[Entries taken from a collection]
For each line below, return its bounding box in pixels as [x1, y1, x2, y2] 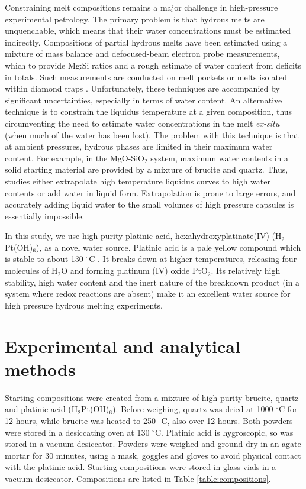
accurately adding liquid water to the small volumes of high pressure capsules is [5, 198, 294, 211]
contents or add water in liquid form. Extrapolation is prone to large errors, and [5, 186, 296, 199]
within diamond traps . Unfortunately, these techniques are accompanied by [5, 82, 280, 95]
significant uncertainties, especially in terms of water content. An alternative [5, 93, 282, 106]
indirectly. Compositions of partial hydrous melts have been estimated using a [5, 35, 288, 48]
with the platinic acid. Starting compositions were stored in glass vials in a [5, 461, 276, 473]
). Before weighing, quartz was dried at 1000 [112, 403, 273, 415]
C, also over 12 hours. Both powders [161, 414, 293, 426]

---

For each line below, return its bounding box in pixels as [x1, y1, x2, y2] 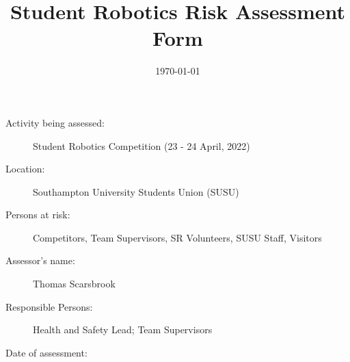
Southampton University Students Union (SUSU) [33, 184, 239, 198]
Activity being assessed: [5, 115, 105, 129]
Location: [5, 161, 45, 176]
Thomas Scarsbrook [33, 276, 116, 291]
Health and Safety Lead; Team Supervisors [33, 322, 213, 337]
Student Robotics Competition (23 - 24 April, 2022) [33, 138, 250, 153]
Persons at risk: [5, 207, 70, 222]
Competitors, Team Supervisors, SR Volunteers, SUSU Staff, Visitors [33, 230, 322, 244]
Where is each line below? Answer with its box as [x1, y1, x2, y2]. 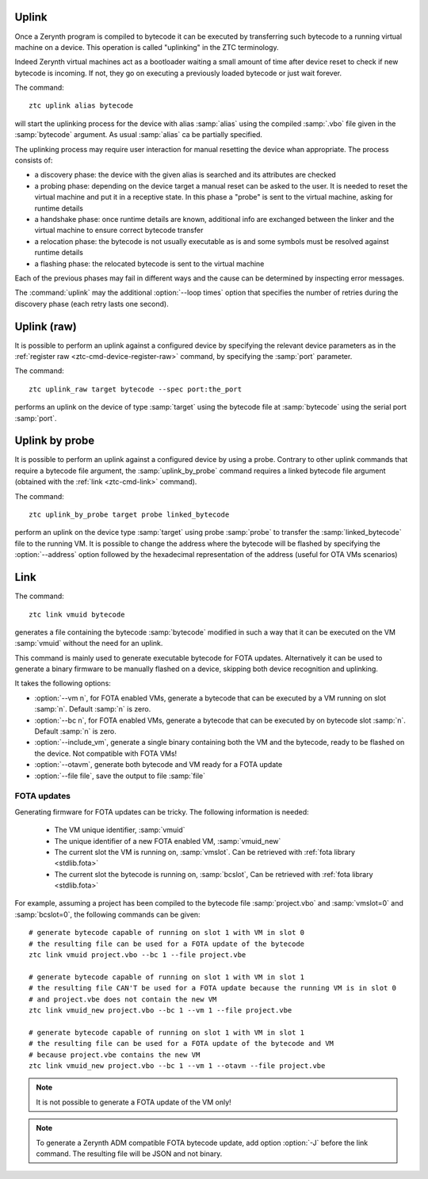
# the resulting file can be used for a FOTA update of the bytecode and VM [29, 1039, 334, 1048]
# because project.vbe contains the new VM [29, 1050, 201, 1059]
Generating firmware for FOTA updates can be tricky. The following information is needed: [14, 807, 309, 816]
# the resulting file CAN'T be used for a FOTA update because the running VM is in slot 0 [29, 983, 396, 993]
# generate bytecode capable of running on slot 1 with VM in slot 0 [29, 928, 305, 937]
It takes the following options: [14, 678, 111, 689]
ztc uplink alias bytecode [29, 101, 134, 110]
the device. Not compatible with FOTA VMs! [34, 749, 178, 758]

■ WORK ITEM ■
Select every line of the records holding the string "FOTA".

■ OUTPUT ■
# the resulting file can be used for a FOTA update of the bytecode and VM [29, 1039, 334, 1048]
Generating firmware for FOTA updates can be tricky. The following information is needed: [14, 807, 309, 816]
# the resulting file CAN'T be used for a FOTA update because the running VM is in slot 0 [29, 983, 396, 993]
the device. Not compatible with FOTA VMs! [34, 749, 178, 758]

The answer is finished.